Учитель нашел в себе силы подняться, выставил перед собой скрюченные пальцы, встряхнул руками и...
...ничего не произошло. А, наверное, должно было разорвать Тима в клочья, стереть с лица земли так, чтобы и следа не осталось. Но ничего не вышло.
То ли от бессилия, то ли он удивления Учитель заревел пуще прежнего. С помоста начали подниматься и другие сектанты. Они тоже хотели выместить свою злость на Большакове, однако и у них ничего не получалось.
Магия, дарованная Великой Матерью, перестала действовать.
Но не обычное оружие. Тимофей почувствовал опасность, краем глаза заметил подозрительное движение слева, услышал скрип натягивающегося лука, даже успел повернуть голову. И в этот самый момент с тетивы сорвалась стрела. Противник стоял шагах в десяти от него, и невозможно объяснить, как он мог промахнуться с такого расстояния. То ли штормило его знатно, то ли...

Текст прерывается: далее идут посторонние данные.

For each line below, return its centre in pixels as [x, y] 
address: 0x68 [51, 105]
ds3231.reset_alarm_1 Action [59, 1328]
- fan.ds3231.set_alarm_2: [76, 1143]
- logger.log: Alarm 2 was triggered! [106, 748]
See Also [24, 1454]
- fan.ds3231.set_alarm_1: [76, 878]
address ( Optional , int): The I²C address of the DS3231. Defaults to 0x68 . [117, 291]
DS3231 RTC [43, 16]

Был у Тима с некоторых пор особый Талант, Мимо Цели, гарантировавший промах противника, даже если тот будет стрелять в упор. Правда, особых Талантов это не касалось — Борзой вынес его из дома ведьмы одним бесконтактным ударом. А стрелок из лука промахнулся с десяти шагов.

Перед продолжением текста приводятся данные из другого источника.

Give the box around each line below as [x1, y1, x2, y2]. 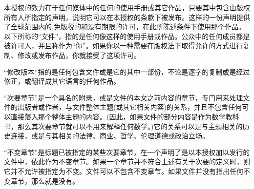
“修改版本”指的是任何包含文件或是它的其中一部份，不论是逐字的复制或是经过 [4, 66, 250, 76]
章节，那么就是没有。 [10, 175, 79, 186]
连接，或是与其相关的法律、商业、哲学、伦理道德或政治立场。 [10, 131, 209, 141]
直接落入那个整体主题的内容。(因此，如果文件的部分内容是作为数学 [10, 111, 226, 121]
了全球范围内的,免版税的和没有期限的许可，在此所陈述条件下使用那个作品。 [4, 21, 245, 32]
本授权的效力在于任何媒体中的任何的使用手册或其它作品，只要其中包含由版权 [4, 2, 250, 12]
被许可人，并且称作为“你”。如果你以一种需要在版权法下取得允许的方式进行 [4, 40, 243, 51]
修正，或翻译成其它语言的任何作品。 [4, 76, 120, 86]
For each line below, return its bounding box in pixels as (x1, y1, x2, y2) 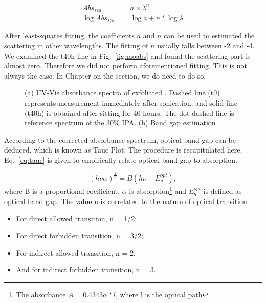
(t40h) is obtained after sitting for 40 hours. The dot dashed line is (25, 107, 234, 118)
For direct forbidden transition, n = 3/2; (16, 230, 144, 241)
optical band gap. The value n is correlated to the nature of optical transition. (4, 196, 249, 207)
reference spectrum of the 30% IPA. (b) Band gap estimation (25, 117, 216, 128)
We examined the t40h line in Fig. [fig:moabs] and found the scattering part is (4, 50, 251, 61)
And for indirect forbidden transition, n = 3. (16, 264, 156, 275)
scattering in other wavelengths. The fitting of (4, 40, 148, 51)
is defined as (203, 185, 242, 196)
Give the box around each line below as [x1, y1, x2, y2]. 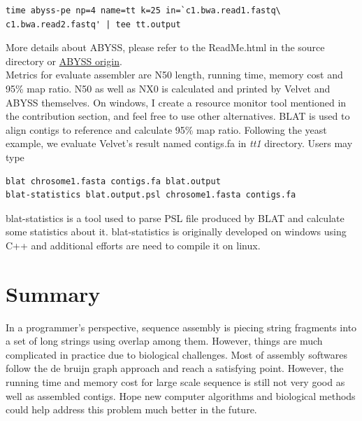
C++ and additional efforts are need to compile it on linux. [6, 237, 261, 252]
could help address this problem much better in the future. [6, 402, 257, 417]
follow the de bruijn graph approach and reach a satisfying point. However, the [6, 361, 344, 375]
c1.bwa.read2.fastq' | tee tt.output [6, 19, 181, 29]
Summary [6, 279, 101, 308]
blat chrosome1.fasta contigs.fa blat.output [6, 176, 221, 186]
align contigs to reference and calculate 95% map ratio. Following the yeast [6, 122, 327, 137]
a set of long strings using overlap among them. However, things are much [6, 333, 323, 348]

Испытывать судьбу Тимофей не стал. В лагере сектантов его больше ничто не задерживало. Разве что... Он посмотрел на Лиду. Девушка так и стояла в полной прострации. Почувствовав на себе взгляд, она повернула голову и посмотрела на Большакова. И было в ее взгляде всего понемногу: удивления, непонимания, раздражения, злости и даже немного ненависти. А вот от прежней теплоты не осталось и следа. И надежды тоже не было. Не удивительно — только что Большаков приговорил ее к смерти.
И все же он сказал:
— Ты со мной?
А она едва заметно покачала головой.
И Тим побежал, расталкивая все еще обессиленных, но очень злых сектантов, тянувших к нему свои руки. Еще одна стрела пролетела мимо, когда он прыгнул на мостки. И тут уж трудно сказать, то ли Талант помог, то ли ему просто повезло. Он решил не рисковать и, раз уж власть Гоа закончилась, мысленно активировал Отвод Глаз. Сам он, как и прежде, не заметил никаких перемен, но то, что трюк удался, подтвердили крики сектантов:
— Где он? Куда он делся?
У Тима было пять секунд относительной невидимости, и он не терял времени даром. Он быстро бежал по мосткам, перепрыгивал с островка на островок, сбивал в воду факелы. Позади продолжала вопить от боли Великая Матерь, бесновался в ярости Учитель, расталкивавший сектантов и бросавший их в погоню, пугая при этом карами небесными. И только Лидия стояла на месте, провожая Тима взглядом, полным разочарования.